Ethiopian Greeks

Total population
- c. 500

Regions with significant populations
- Addis Ababa, Dire Dawa

Languages
- Amharic, Greek, English.

Religion
- Greek Orthodox Church

Related ethnic groups
- African Greeks · Egyptian Greeks, Sudanese Greeks

= Ethiopian Greeks =

Greek community in Ethiopia

Ethiopian Greeks, or Greeks in Ethiopia, are ethnic Greeks from Ethiopia. Today they number about 500 persons and can be traced back to ancient history. They are mainly located in the capital, Addis Ababa, and the city of Dire Dawa.

==History==
The name Ethiopia itself is Greek and could be interpreted as either "burnt face " or "of radiating appearance". It is first attested in the Homeric epics but it is unlikely to have referred to any particular nation, but rather, to people of African descent in general.

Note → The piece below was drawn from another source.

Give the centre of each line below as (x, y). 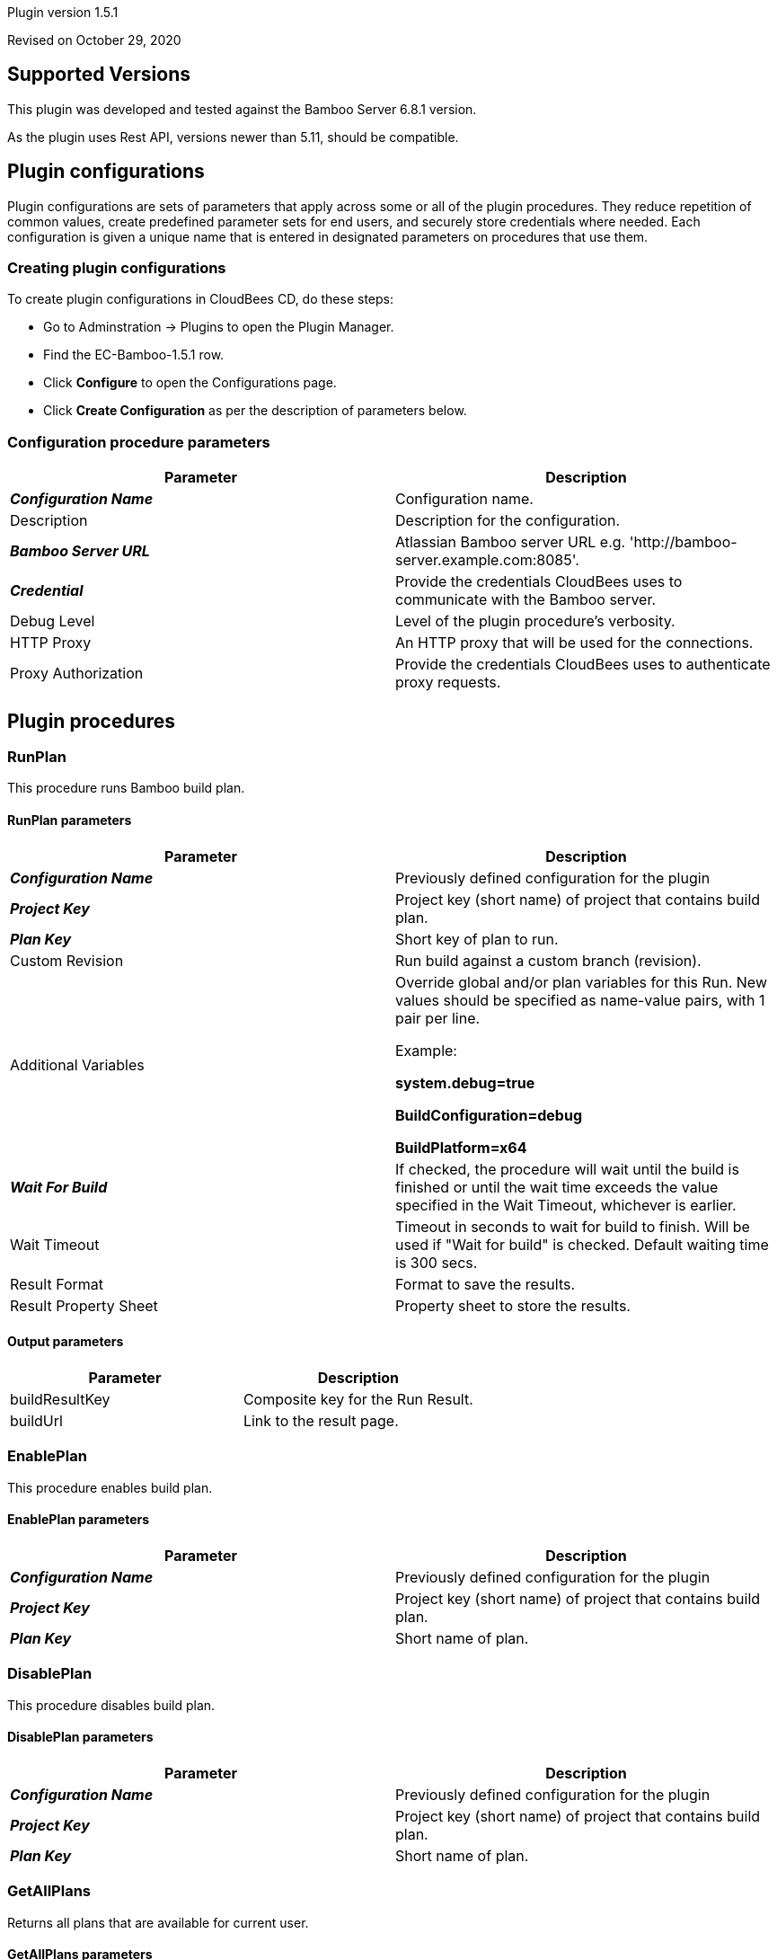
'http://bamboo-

Beginning in the Hellenistic age around the third century BC, Greek culture permeated the regions of ancient Ethiopia. Greeks established colonies in Ethiopia, with Ptolemais Theron and Axum becoming major capitals of Ethiopian Greek culture. In the second century BC, Ptolemy III Euergetes annexed several northern Ethiopian cities such as Tigray and the port of Adulis, which became major trading hubs for Ethiopian Greeks.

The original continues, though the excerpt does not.